WHAT YOU WILL DO:
Only an exact copy of the records, from the line with "integration tests, and" through the last line, is wanted.

Dataset excerpts:
--------------------
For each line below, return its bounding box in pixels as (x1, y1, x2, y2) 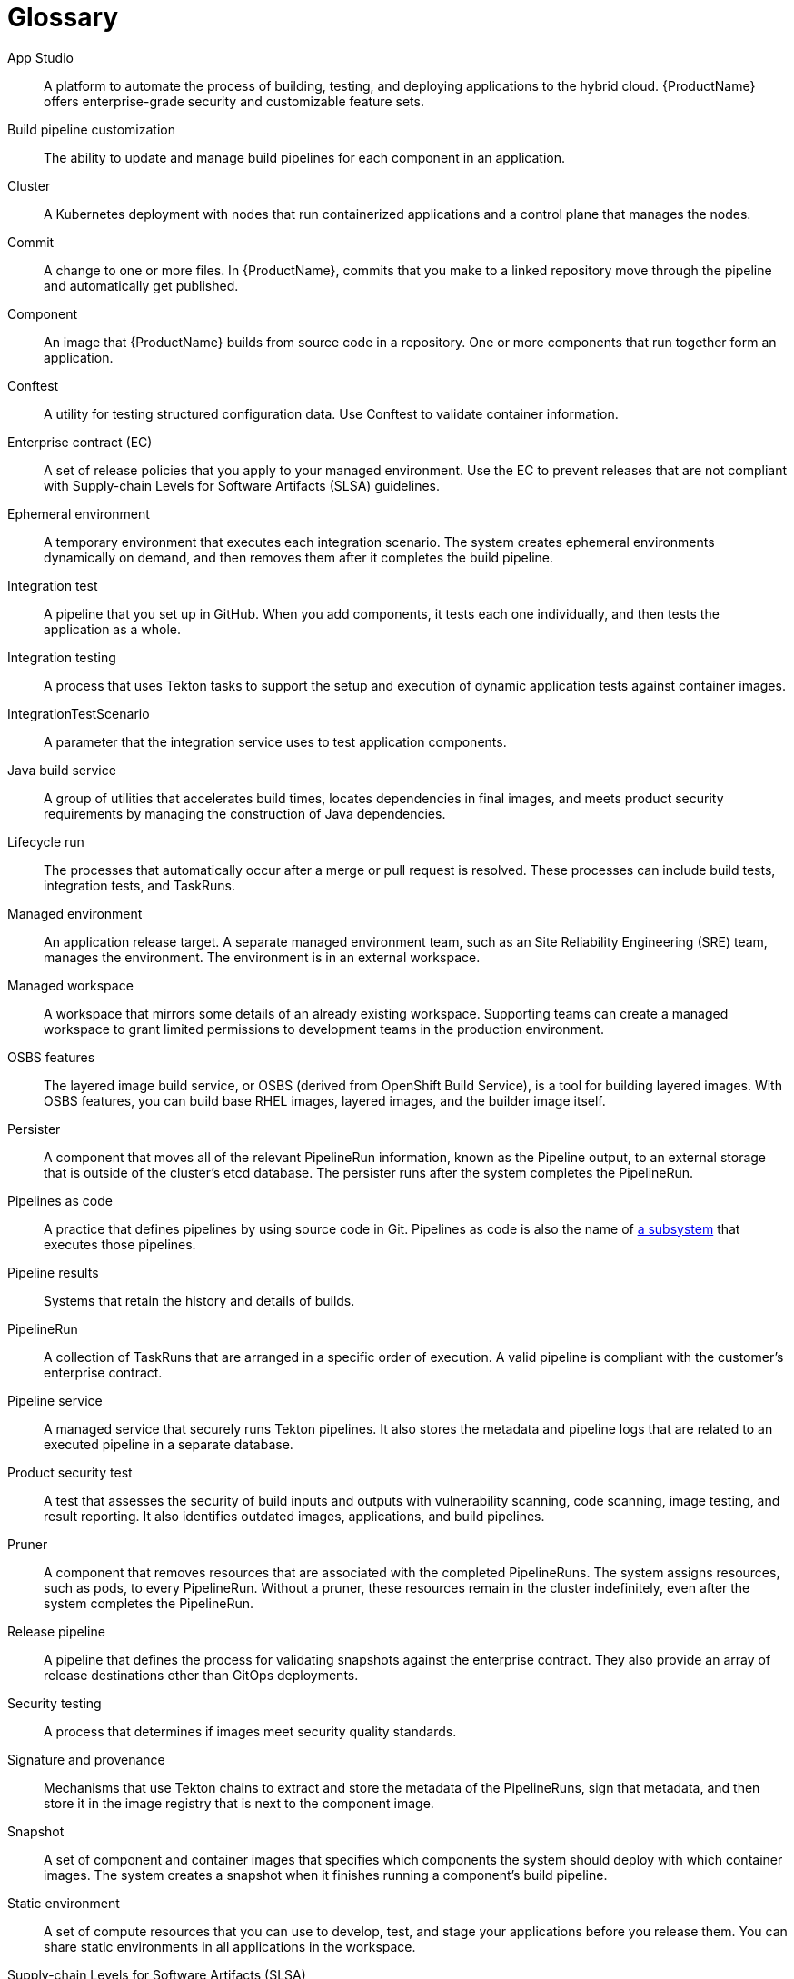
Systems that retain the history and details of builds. (44, 1292, 355, 1308)
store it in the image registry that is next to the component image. (44, 1795, 434, 1811)
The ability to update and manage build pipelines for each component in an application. (44, 149, 565, 165)
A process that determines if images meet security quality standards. (44, 1723, 457, 1739)
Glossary (7, 2, 119, 33)
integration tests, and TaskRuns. (44, 877, 235, 893)
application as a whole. (44, 621, 182, 637)
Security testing (7, 1695, 102, 1711)
--------------------
EXERCISE ANSWER:
integration tests, and TaskRuns. (44, 877, 235, 893)
application as a whole. (44, 621, 182, 637)
Security testing (7, 1695, 102, 1711)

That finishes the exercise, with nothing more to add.